Study Finds COVID-19 Can Persist After Symptoms Disappear


The length of time patients remained contagious after the end of their symptoms, however, ranged from 1 to 8 days.

Researchers have found that approximately half of their patients treated for mild cases of the novel coronavirus (COVID-19) still had the virus for up to 8 days after their symptoms disappeared, according to a research letter published in the American Journal of Respiratory and Critical Care Medicine.

The study included 16 patients with COVID-19 who were successfully treated in a Beijing hospital between January 28 and February 9, 2020. The patients had a median age of 35.5 years. The patients were discharged after confirmation of negative viral status by at least 2 consecutive polymerase chain reaction tests.

The patients’ primary symptoms included fever, cough, pharyngalgia, and dyspnea. They were treated with a range of medications. The incubation period was 5 days for all but 1 patient, and the average duration of symptoms was 8 days. The length of time patients remained contagious after the end of their symptoms, however, ranged from 1 to 8 days.
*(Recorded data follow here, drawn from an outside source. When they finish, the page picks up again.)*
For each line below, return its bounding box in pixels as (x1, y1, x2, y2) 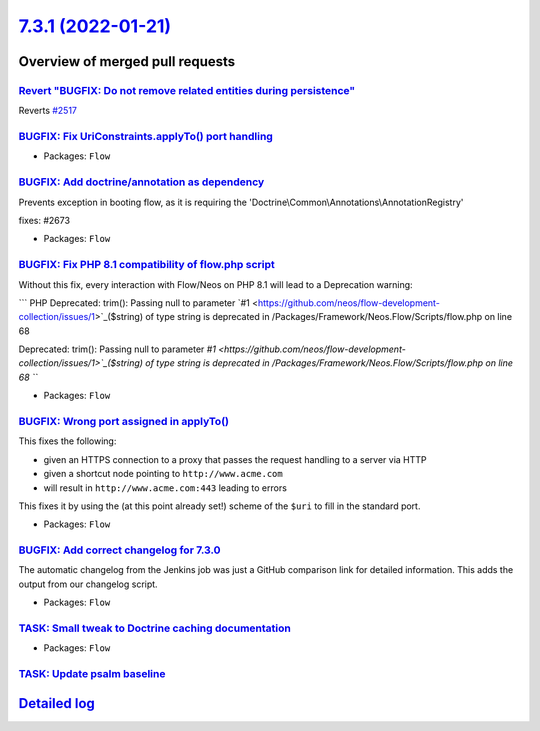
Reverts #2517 (18, 105, 78, 117)
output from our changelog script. (18, 578, 159, 590)
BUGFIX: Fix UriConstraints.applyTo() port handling (18, 130, 274, 144)
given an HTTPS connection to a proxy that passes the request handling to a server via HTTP (43, 453, 427, 465)
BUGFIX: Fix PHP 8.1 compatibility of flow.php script (18, 258, 275, 272)
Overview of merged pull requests (18, 53, 236, 70)
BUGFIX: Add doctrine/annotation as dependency (18, 175, 265, 189)
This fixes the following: (18, 435, 117, 447)
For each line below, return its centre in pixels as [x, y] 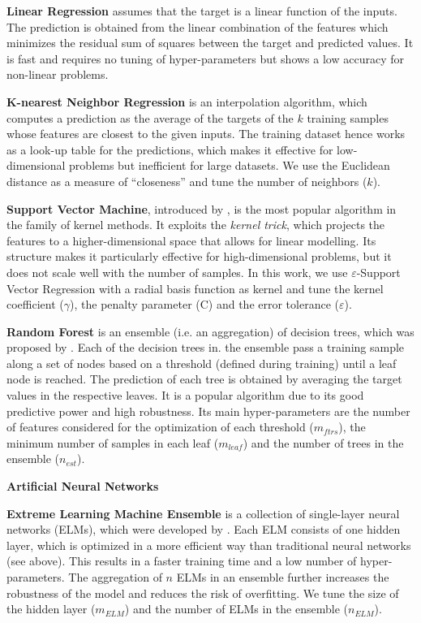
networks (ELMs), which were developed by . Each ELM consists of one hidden [204, 529]
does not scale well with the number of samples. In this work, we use [177, 272]
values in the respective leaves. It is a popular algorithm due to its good [185, 395]
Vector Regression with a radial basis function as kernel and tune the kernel [195, 288]
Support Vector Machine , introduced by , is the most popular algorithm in [202, 208]
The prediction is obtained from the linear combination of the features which [198, 26]
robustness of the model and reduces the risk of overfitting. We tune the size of [203, 593]
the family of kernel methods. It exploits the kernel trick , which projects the [196, 225]

“The most significant finding from our study is that half of the patients kept shedding the virus even after resolution of their symptoms,” said co-lead author Lokesh Sharma, PhD, in a statement.
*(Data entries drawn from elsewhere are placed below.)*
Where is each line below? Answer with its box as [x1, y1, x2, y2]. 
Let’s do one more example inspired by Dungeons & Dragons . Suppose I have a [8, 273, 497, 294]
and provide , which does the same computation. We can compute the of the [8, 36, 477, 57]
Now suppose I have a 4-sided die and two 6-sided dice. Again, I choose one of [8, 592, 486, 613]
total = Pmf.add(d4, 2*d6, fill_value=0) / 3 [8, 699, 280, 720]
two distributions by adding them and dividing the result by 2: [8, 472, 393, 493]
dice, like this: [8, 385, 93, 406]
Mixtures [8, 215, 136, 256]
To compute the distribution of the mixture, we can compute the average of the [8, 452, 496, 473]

Sharma added that more severe infections may result in longer shedding times, but the authors said more research is needed to confirm this theory. All of the included patients had mild infections and recovered fully. Furthermore, they added that it is unclear whether their results would be consistent in more vulnerable populations such as the elderly and immunosuppressed.

Their findings, if confirmed in broader studies, could result in updated recommendations for quarantine periods as well as recommendations for handling asymptomatic patients.
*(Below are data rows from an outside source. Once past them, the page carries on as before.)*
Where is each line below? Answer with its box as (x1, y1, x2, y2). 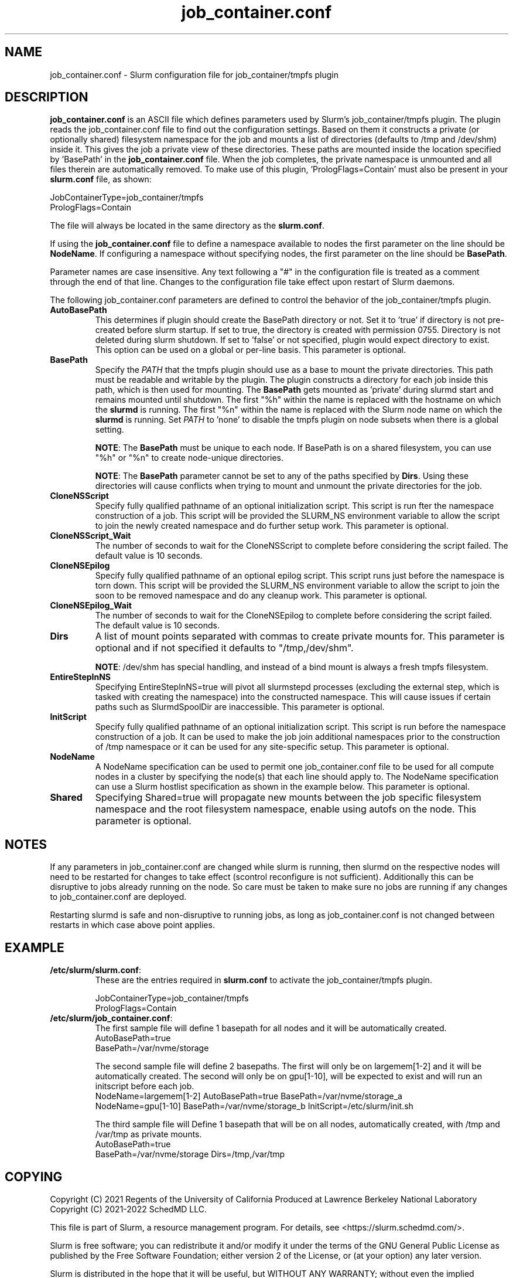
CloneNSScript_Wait (50, 531, 131, 541)
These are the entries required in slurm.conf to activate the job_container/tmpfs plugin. (95, 975, 432, 985)
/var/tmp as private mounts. (95, 1129, 202, 1140)
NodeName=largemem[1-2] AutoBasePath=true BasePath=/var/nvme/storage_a (95, 1091, 402, 1102)
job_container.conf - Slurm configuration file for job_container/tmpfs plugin (50, 69, 338, 80)
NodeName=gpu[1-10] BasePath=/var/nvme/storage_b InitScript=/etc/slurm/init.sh (95, 1101, 413, 1112)
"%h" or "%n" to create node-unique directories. (95, 453, 284, 463)
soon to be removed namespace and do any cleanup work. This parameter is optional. (95, 590, 427, 601)

“If you had mild respiratory symptoms from COVID-19 and were staying at home so as not to infect people, extend your quarantine for another 2 weeks after recovery to ensure that you don’t infect other people, said corresponding author Lixin Xie, MD, in the statement.

The authors also urged medical professionals to exercise caution when interacting with asymptomatic or recently recovered patients, and to treat them as carefully as those who are symptomatic.


Some COVID-19 Patients Still Have Coronavirus After Symptoms Disappear [news release]. American Thoracic Society; March 27, 2020. Accessed March 31, 2020.